Cerrahi yöntemler. Bunlar arasında hemodilüzyon ve hücre kurtarma sayılabilir. Hemodilüzyon yönteminde, hastanın vücudundan dışarı aktarılan kanın yerine hacim artırıcı verilir ve ardından kan hastaya geri verilir. Hücre kurtarma yönteminde ise, ameliyat sırasında kaybedilen kan toplanıp hastaya geri verilir. Bir yaradan ya da vücut boşluğundan akan kan toplanır, yıkanır ya da filtre edilir ve ardından hastaya geri verilir. Her doktor bu yöntemleri farklı şekilde uygulayabileceğinden İsa’nın bir takipçisi doktorunun ne yapmayı düşündüğünü öğrenmelidir.

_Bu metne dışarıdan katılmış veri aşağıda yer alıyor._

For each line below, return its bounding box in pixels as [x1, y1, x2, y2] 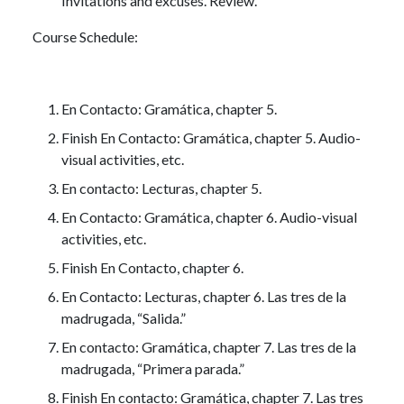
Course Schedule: [32, 27, 138, 45]
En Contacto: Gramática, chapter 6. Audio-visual [61, 207, 357, 225]
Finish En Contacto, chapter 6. [61, 258, 243, 276]
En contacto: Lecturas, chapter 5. [61, 179, 262, 197]
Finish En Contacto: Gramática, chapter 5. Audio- [61, 128, 361, 146]
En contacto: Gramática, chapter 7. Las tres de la [61, 337, 356, 355]
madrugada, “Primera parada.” [61, 359, 244, 377]
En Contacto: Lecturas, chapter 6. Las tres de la [61, 287, 346, 305]

Bu yöntemler hakkında karar verirken kendinize şunları sorun: “Eğer kanımın bir kısmı vücudumun dışına aktarılacak ve belki kan dolaşımı bir süre için kesintiye uğrayacaksa, vicdanen bu kanı hâlâ vücudumun bir kısmı olarak görebilecek, dolayısıyla ‘toprağa dökülmesi’ gerekmediğini düşünebilecek miyim? (Tekrar 12:23, 24). Tıbbi bir uygulama sırasında kanımın bir kısmı dışarı aktarılır, işlemden geçirilir ve vücuduma geri verilirse, Kutsal Kitaba göre eğitilmiş vicdanım rahatsız olacak mı? Kendi kanımın kullanıldığı tüm tıbbi yöntemleri reddetmenin kan tahlilini, hemodiyalizi ya da kalp-akciğer makinesinin kullanımını da reddetmek anlamına geldiğinin farkında mıyım?”

Her Hıristiyan cerrahi bir yöntem sırasında kendi kanının nasıl kullanılacağına ilişkin kararını kendisi vermelidir. Aynı şey, kişinin kanından küçük bir miktar alıp onu bir şekilde işlemden geçirerek kişiye geri enjekte etmeyi içeren tıbbi testler ve tedavi yöntemleri için de geçerlidir.